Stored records
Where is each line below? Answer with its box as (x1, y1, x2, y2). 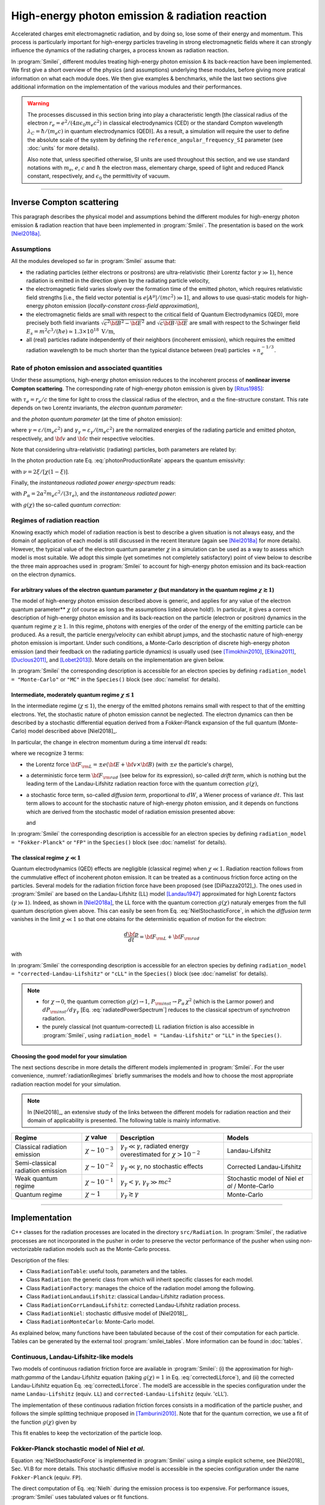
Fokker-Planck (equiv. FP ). (11, 1474, 82, 1481)
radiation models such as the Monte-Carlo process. (43, 1246, 171, 1253)
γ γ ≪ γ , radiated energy (120, 1141, 189, 1151)
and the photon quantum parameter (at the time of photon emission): (11, 415, 182, 423)
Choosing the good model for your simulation (11, 1052, 127, 1060)
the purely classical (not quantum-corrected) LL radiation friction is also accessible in (42, 1023, 255, 1031)
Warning (27, 100, 49, 107)
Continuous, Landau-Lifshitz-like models (11, 1352, 134, 1361)
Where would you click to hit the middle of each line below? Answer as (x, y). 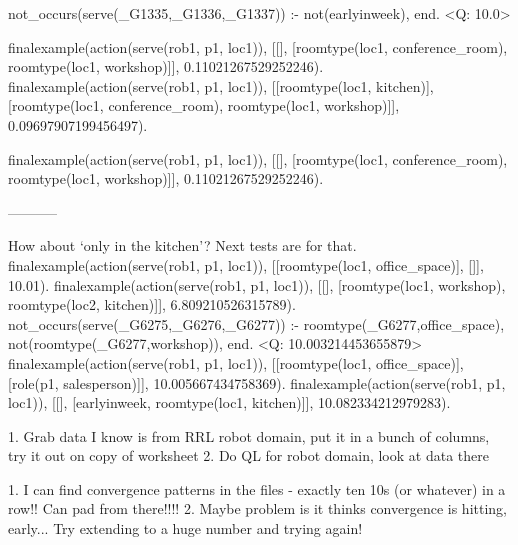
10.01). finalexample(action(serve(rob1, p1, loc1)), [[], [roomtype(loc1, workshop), (257, 284)
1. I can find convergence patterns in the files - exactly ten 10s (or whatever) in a (257, 488)
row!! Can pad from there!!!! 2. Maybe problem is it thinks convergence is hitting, (257, 508)
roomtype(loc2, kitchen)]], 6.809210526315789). (152, 304)
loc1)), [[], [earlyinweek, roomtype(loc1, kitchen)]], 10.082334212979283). (229, 402)
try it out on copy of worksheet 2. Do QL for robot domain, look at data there (248, 455)
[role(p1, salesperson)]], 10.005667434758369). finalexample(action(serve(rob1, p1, (257, 382)
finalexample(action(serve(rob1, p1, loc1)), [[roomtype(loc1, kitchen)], (221, 85)
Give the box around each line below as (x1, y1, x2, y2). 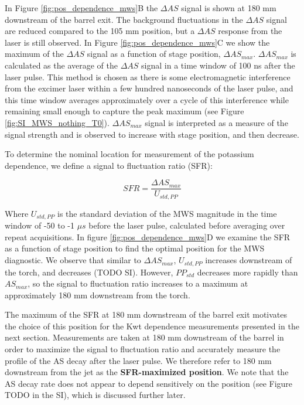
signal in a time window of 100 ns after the (141, 59, 295, 71)
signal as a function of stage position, (87, 47, 221, 60)
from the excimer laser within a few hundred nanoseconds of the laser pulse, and (5, 82, 293, 94)
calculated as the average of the (5, 59, 118, 71)
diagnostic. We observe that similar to (5, 254, 141, 266)
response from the (218, 25, 282, 37)
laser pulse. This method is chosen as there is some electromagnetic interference (5, 70, 291, 83)
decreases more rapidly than (197, 266, 298, 278)
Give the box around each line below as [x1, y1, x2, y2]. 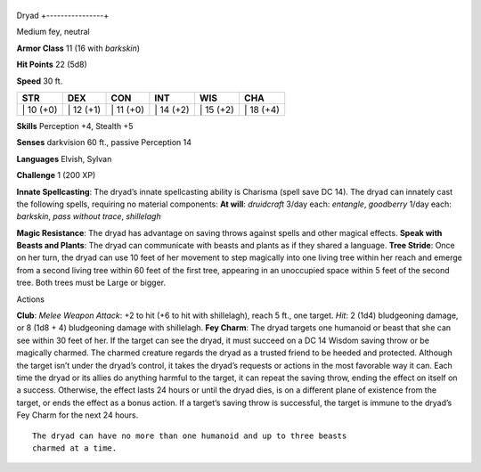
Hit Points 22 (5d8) [16, 59, 88, 70]
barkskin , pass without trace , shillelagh [16, 211, 161, 222]
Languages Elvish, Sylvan [16, 153, 112, 164]
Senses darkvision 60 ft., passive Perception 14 [16, 137, 192, 148]
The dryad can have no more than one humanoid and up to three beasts [32, 430, 347, 441]
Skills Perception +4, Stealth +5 [16, 120, 134, 131]
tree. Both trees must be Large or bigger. [16, 277, 167, 289]
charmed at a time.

* **What this task involves**
Write out each entry exactly as given, but skip the pictures.

* **The completed task**
Where is each line below? Answer with its box as (x1, y1, x2, y2). 
Fokker-Planck (equiv. FP ). (11, 1474, 82, 1481)
radiation models such as the Monte-Carlo process. (43, 1246, 171, 1253)
γ γ ≪ γ , radiated energy (120, 1141, 189, 1151)
and the photon quantum parameter (at the time of photon emission): (11, 415, 182, 423)
Choosing the good model for your simulation (11, 1052, 127, 1060)
the purely classical (not quantum-corrected) LL radiation friction is also accessible in (42, 1023, 255, 1031)
Warning (27, 100, 49, 107)
Continuous, Landau-Lifshitz-like models (11, 1352, 134, 1361)
Where would you click to hit the middle of each line below? Answer as (x, y). 
10.01). finalexample(action(serve(rob1, p1, loc1)), [[], [roomtype(loc1, workshop), (257, 284)
1. I can find convergence patterns in the files - exactly ten 10s (or whatever) in a (257, 488)
row!! Can pad from there!!!! 2. Maybe problem is it thinks convergence is hitting, (257, 508)
roomtype(loc2, kitchen)]], 6.809210526315789). (152, 304)
loc1)), [[], [earlyinweek, roomtype(loc1, kitchen)]], 10.082334212979283). (229, 402)
try it out on copy of worksheet 2. Do QL for robot domain, look at data there (248, 455)
[role(p1, salesperson)]], 10.005667434758369). finalexample(action(serve(rob1, p1, (257, 382)
finalexample(action(serve(rob1, p1, loc1)), [[roomtype(loc1, kitchen)], (221, 85)
Give the box around each line below as (x1, y1, x2, y2). 
signal in a time window of 100 ns after the (141, 59, 295, 71)
signal as a function of stage position, (87, 47, 221, 60)
from the excimer laser within a few hundred nanoseconds of the laser pulse, and (5, 82, 293, 94)
calculated as the average of the (5, 59, 118, 71)
diagnostic. We observe that similar to (5, 254, 141, 266)
response from the (218, 25, 282, 37)
laser pulse. This method is chosen as there is some electromagnetic interference (5, 70, 291, 83)
decreases more rapidly than (197, 266, 298, 278)
Give the box around each line below as [x1, y1, x2, y2]. 
Hit Points 22 (5d8) [16, 59, 88, 70]
barkskin , pass without trace , shillelagh [16, 211, 161, 222]
Languages Elvish, Sylvan [16, 153, 112, 164]
Senses darkvision 60 ft., passive Perception 14 [16, 137, 192, 148]
The dryad can have no more than one humanoid and up to three beasts [32, 430, 347, 441]
Skills Perception +4, Stealth +5 [16, 120, 134, 131]
tree. Both trees must be Large or bigger. [16, 277, 167, 289]
charmed at a time.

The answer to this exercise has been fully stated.